In group mode the measurement is run on every
(segmentation[i], intensity_image[i]) pair in turn, writing results into
each segmentation layer's features. See the
Working with groups section for
the broader pattern.
The result is merged into the segmentation layer's features table and the napari
Features Table dock is opened automatically with the segmentation layer selected.
Re-running the measurement on the same layer silently overwrites the existing
intensity columns; running a different measurement (e.g. Morphology) on the same
layer adds its columns alongside.
The columns added to layer.features are:
| Column | Description |
|---|---|
index |
Integer segment label ID |
mean_intensity |
Mean pixel intensity |
median_intensity |
Median pixel intensity |
max_intensity |
Maximum pixel intensity |
min_intensity |
Minimum pixel intensity |
std_intensity |
Standard deviation |
percentile_10 |
10th percentile |
percentile_25 |
25th percentile (Q1) |
percentile_75 |
75th percentile (Q3) |
percentile_90 |
90th percentile |
Saving the table
Use the Save as CSV button in the napari Features Table dock to export the features. For TSV / XLSX export, use the Save table button in the Table Manipulation Widget below.
Morphology Measurement Widget
The Morphology Measurement widget computes per-segment shape descriptors from a label layer. Physical pixel/voxel sizes can be specified per axis to obtain measurements in real-world units.
Layout (scrollable)
┌─────────────────────────────────┐
│ Target: [combo] │
│ Segmentation: [combo] │
│ ┌ Physical pixel/voxel size ─┐ │
│ │ Y: [spinbox] │ │
│ │ X: [spinbox] │ │
│ └────────────────────────────┘ │
│ [Measure morphology] │
└─────────────────────────────────┘
For 3-D data a third spinbox Z is added automatically.
Workflow
- Pick a Target:
<single layer>(default) for the original single-layer behaviour, or a previously defined group name to batch over its segmentation members. In group mode the Segmentation combo becomes read-only and shows the first member; the same scale settings apply to every member. - Select a Segmentation layer (Labels) from the dropdown. The scale spinboxes are
pre-populated from the layer's
scaleattribute if it has been set; otherwise they default to1.0. - Adjust the per-axis scale values if needed. For isotropic data a single value applies to all axes; for anisotropic data set each axis independently.

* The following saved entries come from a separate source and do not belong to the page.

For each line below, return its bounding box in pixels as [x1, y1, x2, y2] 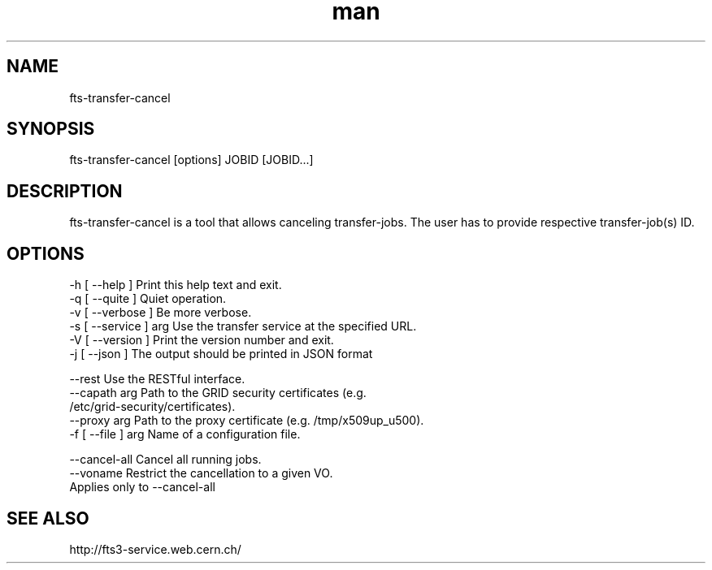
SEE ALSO [7, 507, 89, 529]
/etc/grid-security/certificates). [69, 399, 236, 414]
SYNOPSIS [7, 119, 95, 140]
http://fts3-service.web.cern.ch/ [69, 542, 241, 556]
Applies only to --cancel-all [69, 480, 215, 494]
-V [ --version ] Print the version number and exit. [69, 333, 334, 348]
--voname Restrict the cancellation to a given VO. [69, 466, 333, 481]
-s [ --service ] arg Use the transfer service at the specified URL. [69, 319, 417, 334]

- Click Measure morphology.
The result is merged into the segmentation layer's features table and the napari
Features Table dock is opened automatically with the segmentation layer selected.
Re-running the measurement on the same layer silently overwrites the morphology
columns; running a different measurement on the same layer adds its columns
alongside.
The columns added to layer.features (one row per segment) are:
2-D columns
| Column | Description |
|---|---|
index |
Integer segment label ID |
area |
Area in physical units (px² or µm² etc.) |
perimeter |
Perimeter length in physical units |
sphericity |
Circularity: 1.0 for a perfect circle, <1 for elongated or irregular shapes |
solidity |
Ratio of segment area to convex hull area |
axis_major_length |
Length of the major axis of the fitted ellipse |
axis_minor_length |
Length of the minor axis of the fitted ellipse |
equivalent_diameter |
Diameter of a circle with the same area |
3-D columns
| Column | Description |
|---|---|
index |
Integer segment label ID |
volume |
Volume in physical units (vx³ or µm³ etc.) |
surface_area |
Surface area computed via marching cubes |
sphericity |
1.0 for a perfect sphere, <1 for elongated or irregular shapes |
solidity |
Ratio of segment volume to convex hull volume |
axis_major_length |
Length of the major axis of the fitted ellipsoid |
axis_minor_length |
Length of the minor axis of the fitted ellipsoid |
equivalent_diameter |
Diameter of a sphere with the same volume |
Saving the table
Use the Save as CSV button in the napari Features Table dock, or the Save table button in the Table Manipulation Widget for TSV / XLSX output.
Threshold Analysis Widget
The Threshold Analysis widget categorizes segments into named groups based on one or more
thresholds applied to any numeric column of the selected layer's features table.
Layout (scrollable)
┌──────────────────────────────────────┐
│ Target: [combo] │
│ Segmentation: [combo] │
│ ┌ Column histogram ────────────────┐ │
│ │ Column: [combo] │ │
│ │ <histogram plot> │ │
│ └──────────────────────────────────┘ │
│ ┌ Categorization ──────────────────┐ │
│ │ Number of categories: [spin] │ │
│ │ Threshold 1: [spin] ... │ │
│ │ Name 1: [edit] ... │ │
│ │ [Suggest thresholds] │ │
│ │ Output layer: [edit] │ │
│ │ [Categorize] │ │
│ └──────────────────────────────────┘ │
└──────────────────────────────────────┘
Workflow
Step 1 – Select the segmentation layer or group
The widget operates on the features table of the selected Labels layer (populated
by Intensity Measurement, Morphology Measurement, Cell-Nucleus
Measurement, or by loading a CSV via the Table Manipulation
Widget).
- Run one of the measurement widgets first (or load a CSV).
- Pick a Target:
<single layer>(default) for the original single-layer behaviour, or a previously defined group name. In group mode the Segmentation combo becomes read-only. The histogram and threshold suggestion are computed on the concatenation of all members'featuresso a single set of thresholds can be applied consistently across the batch. - In single-layer mode, pick the layer from the Segmentation
dropdown. The Column dropdown is filled with its numeric columns
(excluding
indexandcategory_id).
Step 2 – Explore the histogram
The Column histogram section shows the distribution of the currently selected column. Threshold lines are drawn in red so you can evaluate the split visually before applying it.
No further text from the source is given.